DATASET ENTRIES:
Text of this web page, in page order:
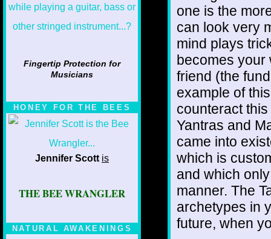
Fingertip Protection for
Musicians
HONEY FOR THE BEES
Jennifer Scott is
THE BEE WRANGLER
NATURAL AWAKENINGS
one is the
can look very
mind plays
becomes your
friend (the
example of
counteract
Yantras and
came into
which is
and which
manner. The
archetypes in
future, when
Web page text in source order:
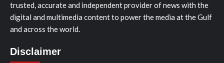
trusted, accurate and independent provider of news with the
digital and multimedia content to power the media at the Gulf
and across the world.
Disclaimer
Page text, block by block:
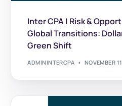
Inter CPA | Risk &
Global Transitions:
Green Shift
ADMININTERCPA NOVEMBER
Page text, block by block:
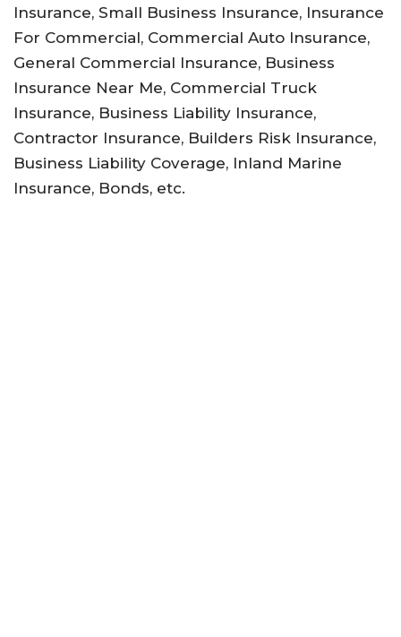
Insurance, Small Business Insurance, Insurance
For Commercial, Commercial Auto Insurance,
General Commercial Insurance, Business
Insurance Near Me, Commercial Truck
Insurance, Business Liability Insurance,
Contractor Insurance, Builders Risk Insurance,
Business Liability Coverage, Inland Marine
Insurance, Bonds, etc.
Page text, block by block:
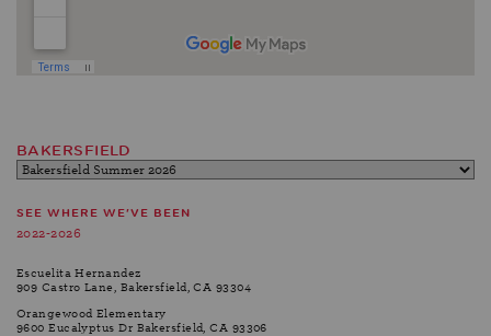
BAKERSFIELD
SEE WHERE WE'VE BEEN
2022-2026
Escuelita Hernandez
909 Castro Lane, Bakersfield, CA 93304
Orangewood Elementary
9600 Eucalyptus Dr Bakersfield, CA 93306
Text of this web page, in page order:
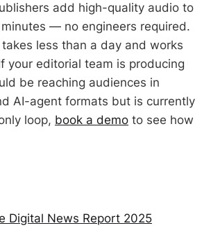
add high-quality audio to
— no engineers required.
less than a day and works
your editorial team is producing
be reaching audiences in
AI-agent formats but is currently
loop, book a demo to see how
Digital News Report 2025
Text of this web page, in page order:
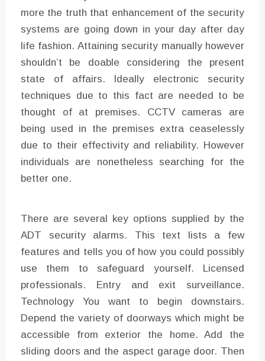
more the truth that enhancement of the security
systems are going down in your day after day
life fashion. Attaining security manually however
shouldn’t be doable considering the present
state of affairs. Ideally electronic security
techniques due to this fact are needed to be
thought of at premises. CCTV cameras are
being used in the premises extra ceaselessly
due to their effectivity and reliability. However
individuals are nonetheless searching for the
better one.
There are several key options supplied by the
ADT security alarms. This text lists a few
features and tells you of how you could possibly
use them to safeguard yourself. Licensed
professionals. Entry and exit surveillance.
Technology You want to begin downstairs.
Depend the variety of doorways which might be
accessible from exterior the home. Add the
sliding doors and the aspect garage door. Then
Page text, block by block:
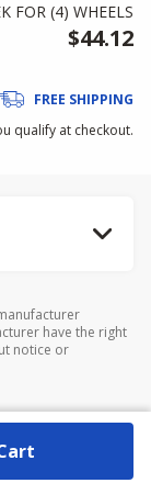
FOR (4) WHEELS
$44.12
FREE SHIPPING
qualify at checkout.
have the right
notice or
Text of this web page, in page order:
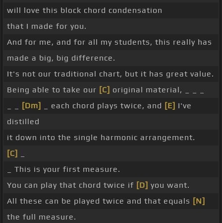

TASK DESCRIPTION: Your answer must be an exact transcription of the records above, minus the pictures.

SOLUTION TO THE PROBLEM:
Text of this web page, in page order:
Fingertip Protection for
Musicians
HONEY FOR THE BEES
Jennifer Scott is
THE BEE WRANGLER
NATURAL AWAKENINGS
one is the
can look very
mind plays
becomes your
friend (the
example of
counteract
Yantras and
came into
which is
and which
manner. The
archetypes in
future, when
Web page text in source order:
trusted, accurate and independent provider of news with the
digital and multimedia content to power the media at the Gulf
and across the world.
Disclaimer
Page text, block by block:
Inter CPA | Risk &
Global Transitions:
Green Shift
ADMININTERCPA NOVEMBER
Page text, block by block:
Insurance, Small Business Insurance, Insurance
For Commercial, Commercial Auto Insurance,
General Commercial Insurance, Business
Insurance Near Me, Commercial Truck
Insurance, Business Liability Insurance,
Contractor Insurance, Builders Risk Insurance,
Business Liability Coverage, Inland Marine
Insurance, Bonds, etc.
Page text, block by block:
BAKERSFIELD
SEE WHERE WE'VE BEEN
2022-2026
Escuelita Hernandez
909 Castro Lane, Bakersfield, CA 93304
Orangewood Elementary
9600 Eucalyptus Dr Bakersfield, CA 93306
Text of this web page, in page order:
add high-quality audio to
— no engineers required.
less than a day and works
your editorial team is producing
be reaching audiences in
AI-agent formats but is currently
loop, book a demo to see how
Digital News Report 2025
Text of this web page, in page order:
more the truth that enhancement of the security
systems are going down in your day after day
life fashion. Attaining security manually however
shouldn’t be doable considering the present
state of affairs. Ideally electronic security
techniques due to this fact are needed to be
thought of at premises. CCTV cameras are
being used in the premises extra ceaselessly
due to their effectivity and reliability. However
individuals are nonetheless searching for the
better one.
There are several key options supplied by the
ADT security alarms. This text lists a few
features and tells you of how you could possibly
use them to safeguard yourself. Licensed
professionals. Entry and exit surveillance.
Technology You want to begin downstairs.
Depend the variety of doorways which might be
accessible from exterior the home. Add the
sliding doors and the aspect garage door. Then
Page text, block by block:
FOR (4) WHEELS
$44.12
FREE SHIPPING
qualify at checkout.
have the right
notice or
Text of this web page, in page order:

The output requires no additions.